Joé T. Martineau (HEC Montréal) is an associate professor in ethical management at HEC Montreal, in the management department. For more than 10 years, she has been teaching organisational ethics, governance and management courses, in different programs. She has a doctoral training in ethical management (HEC Montreal), and also a double postdoctoral training in neuroethics (IRCM) and in health services administration (UdeM). Dr. Martineau is also a researcher associated to the Ethical Management Chair of the HEC Montreal, an associate member of the Pragmatic Health Ethics Research Unit (IRCM) and a regular member of the Institut d’Éthique Appliquée (IDEA) of Université Laval. Her research interests are related to the composition of ethics programs, diversity of ethical management, practices in organizations, the different factors that influence ethical thinking and behaviour in organizations, ethics and decision-making neuroscience, as well as ethics of neuroscience applied to organizational context. More globally, she is interested in management and ethics of private and public organizations and health sectors.
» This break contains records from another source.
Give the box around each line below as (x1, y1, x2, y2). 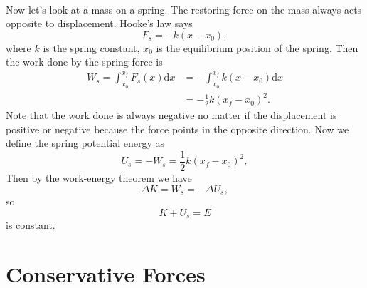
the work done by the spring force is (6, 54, 163, 69)
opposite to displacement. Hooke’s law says (6, 16, 193, 31)
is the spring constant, (43, 40, 140, 55)
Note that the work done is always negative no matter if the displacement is (6, 108, 337, 123)
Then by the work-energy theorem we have (6, 170, 192, 185)
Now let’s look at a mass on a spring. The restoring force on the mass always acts (6, 1, 362, 16)
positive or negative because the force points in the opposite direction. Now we (6, 121, 349, 136)
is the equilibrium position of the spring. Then (156, 40, 358, 55)
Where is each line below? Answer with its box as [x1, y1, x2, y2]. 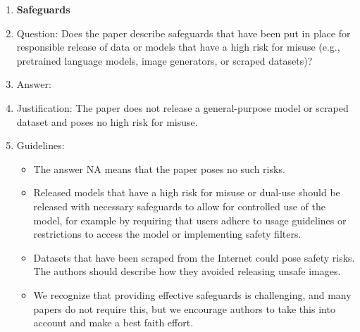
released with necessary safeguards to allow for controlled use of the [33, 198, 325, 213]
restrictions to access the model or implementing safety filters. [33, 226, 302, 241]
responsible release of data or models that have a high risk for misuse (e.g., [16, 39, 340, 54]
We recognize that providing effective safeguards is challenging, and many [33, 287, 352, 302]
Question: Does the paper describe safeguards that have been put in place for [16, 25, 351, 40]
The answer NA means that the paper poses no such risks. [33, 161, 285, 176]
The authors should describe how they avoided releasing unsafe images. [33, 264, 341, 279]
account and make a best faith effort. [33, 315, 194, 330]
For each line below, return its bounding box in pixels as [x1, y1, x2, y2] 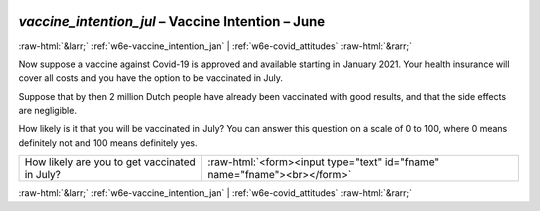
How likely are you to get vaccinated [24, 155, 197, 169]
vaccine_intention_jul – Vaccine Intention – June [18, 13, 326, 30]
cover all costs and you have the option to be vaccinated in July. [18, 72, 284, 84]
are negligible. [18, 105, 77, 117]
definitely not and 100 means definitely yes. [18, 136, 199, 149]
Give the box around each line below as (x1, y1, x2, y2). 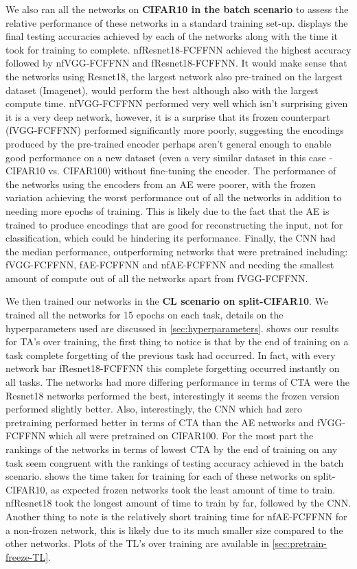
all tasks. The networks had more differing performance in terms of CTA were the (5, 375, 350, 389)
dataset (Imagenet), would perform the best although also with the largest (5, 82, 319, 97)
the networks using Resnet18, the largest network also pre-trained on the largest (5, 69, 343, 83)
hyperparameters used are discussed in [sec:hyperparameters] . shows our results (5, 321, 339, 335)
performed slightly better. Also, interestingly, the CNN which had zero (5, 402, 303, 416)
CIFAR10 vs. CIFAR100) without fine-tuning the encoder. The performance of (5, 163, 336, 178)
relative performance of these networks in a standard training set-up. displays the (5, 15, 348, 30)
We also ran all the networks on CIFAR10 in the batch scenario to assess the (5, 2, 349, 16)
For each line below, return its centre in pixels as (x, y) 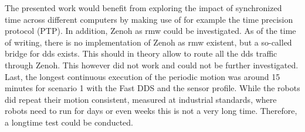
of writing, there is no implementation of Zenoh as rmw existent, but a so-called (148, 42)
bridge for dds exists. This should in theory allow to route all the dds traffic (141, 53)
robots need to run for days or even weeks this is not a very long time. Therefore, (151, 111)
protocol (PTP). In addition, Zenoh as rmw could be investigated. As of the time (150, 31)
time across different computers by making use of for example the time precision (149, 19)
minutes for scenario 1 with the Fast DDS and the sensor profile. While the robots (152, 88)
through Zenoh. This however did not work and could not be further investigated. (152, 65)
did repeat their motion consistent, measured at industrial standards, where (141, 99)
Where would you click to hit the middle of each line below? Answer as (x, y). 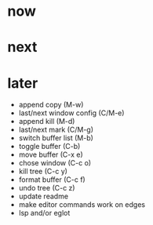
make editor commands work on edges (82, 205)
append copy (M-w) (51, 105)
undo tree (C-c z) (47, 188)
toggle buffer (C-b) (49, 147)
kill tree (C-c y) (43, 172)
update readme (43, 196)
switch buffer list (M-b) (56, 138)
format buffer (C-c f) (52, 180)
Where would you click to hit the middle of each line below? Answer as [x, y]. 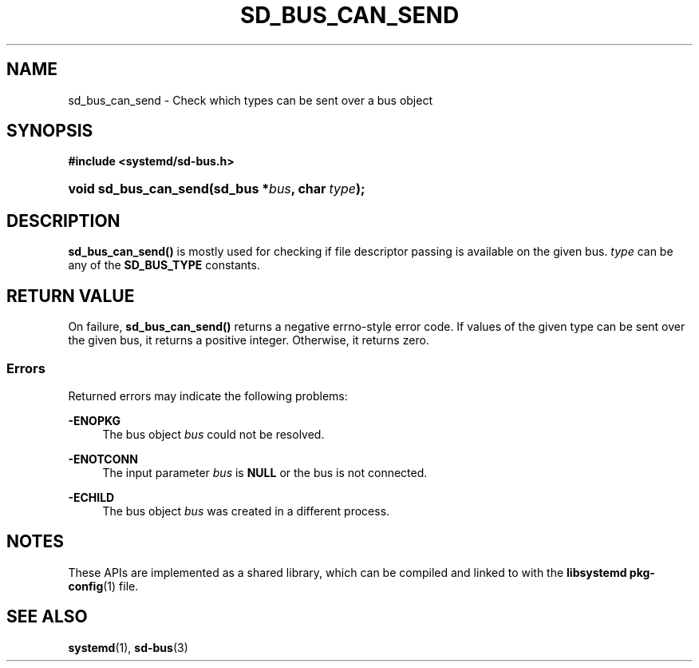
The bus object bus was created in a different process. [246, 511]
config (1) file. [103, 586]
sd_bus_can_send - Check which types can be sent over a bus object [250, 100]
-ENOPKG [94, 420]
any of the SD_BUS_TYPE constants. [164, 265]
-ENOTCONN [103, 459]
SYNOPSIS [50, 131]
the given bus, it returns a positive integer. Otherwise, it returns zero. [249, 340]
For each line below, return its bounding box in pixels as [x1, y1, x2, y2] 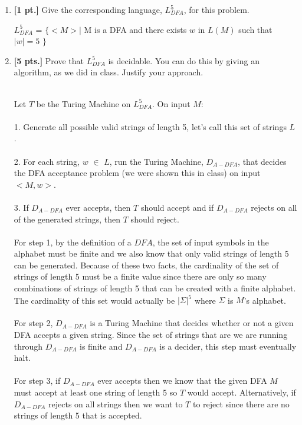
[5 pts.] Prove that [14, 54, 84, 67]
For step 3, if [14, 374, 61, 387]
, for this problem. [183, 4, 250, 15]
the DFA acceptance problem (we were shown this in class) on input [14, 167, 261, 179]
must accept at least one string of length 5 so [14, 386, 178, 398]
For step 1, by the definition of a [14, 235, 132, 248]
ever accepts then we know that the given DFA [97, 374, 267, 387]
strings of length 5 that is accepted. [14, 409, 142, 421]
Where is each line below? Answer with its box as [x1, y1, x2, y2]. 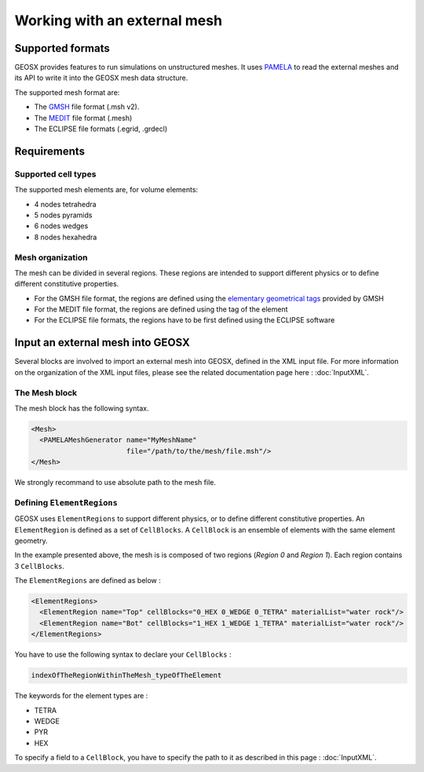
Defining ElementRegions [14, 497, 118, 508]
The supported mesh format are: [14, 87, 120, 97]
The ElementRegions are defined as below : [14, 576, 161, 585]
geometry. [14, 536, 48, 545]
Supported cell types [14, 169, 97, 180]
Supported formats [14, 42, 110, 55]
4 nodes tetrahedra [34, 199, 97, 209]
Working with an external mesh [14, 12, 223, 29]

Thomas Reid is the Chief Technology Officer at Sycodal, an automation, robotics, and computer vision startup. He is responsible for defining and implementing Sycodal’s strategy and technology to develop connected intelligent robotics solutions. Prior to joining Sycodal, Thomas led the development of artificial intelligence solutions at Bombardier, spanning the domains of maintenance, engineering, customer experience, marketing, and operations. He also designed and led the development and operationalization of Bombardier’s cloud data platform. Thomas holds a masters in mechanical engineering from École Polytechnique de Montréal and has a strong background in developing advanced simulation and optimization products for a wide array of industries.

Fatemeh Hendijani Fard (University of British Columbia) is an Assistant Professor at The University of British Columbia, Canada, where she leads the Data Science and Software Engineering lab. Her research interests are in the intersection of Natural Language Processing and Software Engineering, focusing on code representation learning and transfer learning for low-resource languages and mining software repositories. She collaborates closely with industry and has served as a program committee member and reviewer in several journals and conferences, including TSE, FSE, and ASE. Dr. Fard is a member of the ACM and IEEE Computer Society. She gets back to the community by mentoring females interested in AI.

Raymond Li is a Research engineer at ServiceNow Research, where he is dedicated to improving the naturalness of interactions between humans and machines through language-based interfaces. At ServiceNow Research, his work has focused on various NLP topics such as summarization and text-to-SQL. He now primarily works on Large Language Models for code. Raymond’s background is in Applied Mathematics and Computer Science. He holds a Master’s and engineering degree from École polytechnique as well as a MSc. in Computer Science from Polytechnique Montreal where he was supervised by Christopher Pal and Laurent Charlin.

Patrick Mesana began his career as a software engineer, gaining experience with consulting companies and startups before transitioning into the field of Data Science. As a former manager in the Data Office of National Bank of Canada (NBC), Patrick encountered numerous data management challenges. He is currently pursuing a PhD in decision science to explore the tradeoffs between data privacy and data value. In addition, Patrick serves as a researcher and scientific lead on these topics for the AI Factory at NBC.